A routine exercise in booting people off an overbooked flight in an attempt to have standby staff flown to Louisiana turned into a farce of major proportions, when one guy decided to do a Rosa Parks and stand up, or in this case, sit down, for his rights. He refused to move, so United Airlines could have seats for staff that needed to fly to Louisiana, likely a last-minute reassignment for them to crew another plane.
I suppose United’s decision to do this made sense to them in a twisted sort of way: they owned the plane, it was their crew, they could do what they wanted provided they gave the affected passengers compensation and an alternate trip back. Their house, their rules. It’s like a customer refusing to leave a restaurant even after being offered a free meal and fare for a cab ride home despite the repeated requests of its owner. Is the owner supposed to just throw his hands up in the air and let the customer have his way, or does he sic law enforcement on the offending party instead?
In my stint with Expedia, one of the most common scenarios was what we called an airline schedule change. Airline schedule changes (ASC) happen for a lot of reasons, the most common being a cancellation due to the weather or mechanical issues. A nonstop flight could be cancelled due to low ridership, and replaced with a connecting flight.

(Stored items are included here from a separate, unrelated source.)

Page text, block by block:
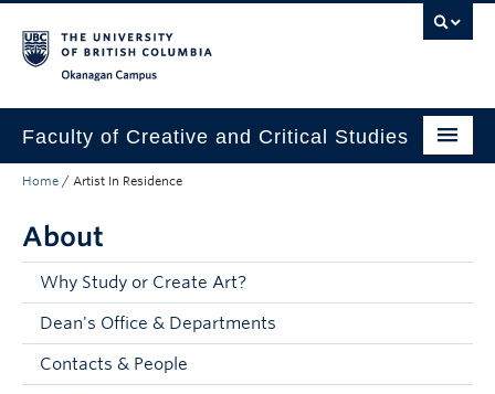
Faculty of Creative and Critical Studies
Degrees & Programs
Research & Creation
Student Resources
About
Prospective Students
Home / Artist In Residence
About
Why Study or Create Art?
Dean's Office & Departments
Contacts & People
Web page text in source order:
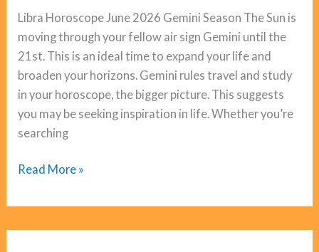
Libra Horoscope June 2026 Gemini Season The Sun is
moving through your fellow air sign Gemini until the
21st. This is an ideal time to expand your life and
broaden your horizons. Gemini rules travel and study
in your horoscope, the bigger picture. This suggests
you may be seeking inspiration in life. Whether you’re
searching
Libra
June
Read More »

It’s the responsibility of an airline to get a passenger where he or she needs to go – this is essentially the contract of carriage – so there is always an alternative. Passengers can be re-routed, rescheduled or, very rarely and if no other alternative can be found, refunded.

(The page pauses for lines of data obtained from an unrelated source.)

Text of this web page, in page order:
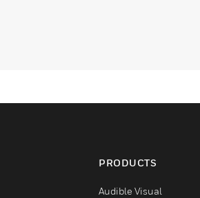
PRODUCTS
Audible Visual
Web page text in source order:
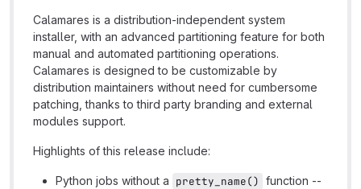
Calamares is a distribution-independent system
installer, with an advanced partitioning feature for both
manual and automated partitioning operations.
Calamares is designed to be customizable by
distribution maintainers without need for cumbersome
patching, thanks to third party branding and external
modules support.
Highlights of this release include:
Python jobs without a pretty_name() function --
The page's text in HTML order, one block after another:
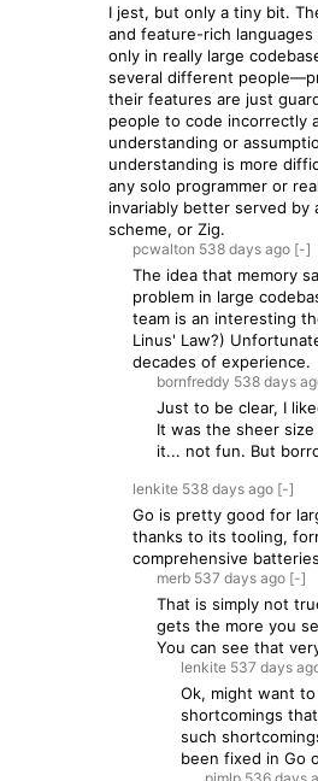
I jest, but only a tiny bit.
and feature-rich
only in really large
several different
their features are just
people to code incorrectly
understanding or
understanding is more
any solo programmer or
invariably better served by
scheme, or Zig.
pcwalton 538 days ago [-]
The idea that memory
problem in large
team is an interesting
Linus' Law?)
decades of experience.
bornfreddy 538 days
Just to be clear, I
It was the sheer
it... not fun. But
lenkite 538 days ago [-]
Go is pretty good for
thanks to its tooling,
comprehensive
merb 537 days ago [-]
That is simply not
gets the more you
You can see that
lenkite 537 days
Ok, might want
shortcomings
such
been fixed in Go
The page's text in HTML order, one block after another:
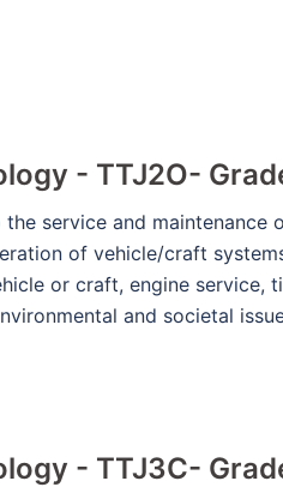
- TTJ2O-
service and
of vehicle/craft
or craft, engine service,
and societal
- TTJ3C-

What could make the situation difficult was the reaction of passengers who were affected. Some – the more well-traveled, – took it in stride and accepted an alternative option, usually a flight slightly earlier, or later than the originally scheduled one. Others – likely first-time flyers – would panic, thinking the airline would cut and run with their money, leaving them with a cancelled flight and nothing to show for their efforts. Still others – the ones who’ve had the Magna Carta for breakfast – would haughtily demand to know the reason for the cancellation, and immediately segue into an ultimatum of First class, or else. (They never got first class.)

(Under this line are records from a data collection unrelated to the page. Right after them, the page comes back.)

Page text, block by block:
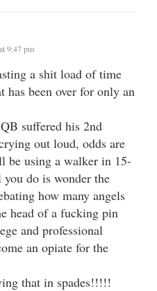
9:47 pm
a shit load of time
has been over for only an
suffered his 2nd
out loud, odds are
be using a walker in 15-
you do is wonder the
how many angels
head of a fucking pin
and professional
an opiate for the
that in spades!!!!!
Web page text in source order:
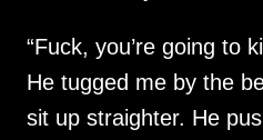
“Fuck, you’re going to
He tugged me by the
sit up straighter. He

Weather and mechanical issues are easy enough to justify, i.e. Joe Passenger, the perfect storm is brewing over the Bahamas, do you really want to die in a metal tube a thousand kilometres above sea level, all because you insisted on getting there on schedule? But airlines also overbook, and passengers end up getting bumped from flights. Being bumped is a trickier situation – overbooking leads to no seats being available and sometimes an agent can get callous, assuming that the customer will take common sense for granted and accept whatever recompense the airline is willing to provide. Some airlines are worse than others, and United Airlines has long had a rep for having obnoxious customer service. Boy, did they step in it this time.
They asked four people politely. Three left, albeit grudgingly, accepting the airline’s offer of compensation. One did not. He was so obstinate about it, United chose to use airport police. In the fracas, the flyer ended up bashing his head against an armrest, and was dragged by the arms through the aisle, blood dribbling from his mouth. The whole thing was a disaster, a PR nightmare and a monumentally awful decision, business-wise for United, which has since seen a drastic drop in its shares. A bloodied passenger being dragged through the aisle can do that to you. To be fair, the airline did not handle the passenger themselves; the ejection itself was done by airport enforcement. Still, it was ultimately United’s boneheaded decision to use force that caused the breakdown.
Was the airline well within its rights to deny boarding? Yes. Unbeknownst to many a passenger, an airline can choose to revoke a passenger’s seat on a scheduled flight, for as long as the passenger is compensated and/or re-accommodated, ensuring that he or she gets to the planned destination within a reasonable timeframe.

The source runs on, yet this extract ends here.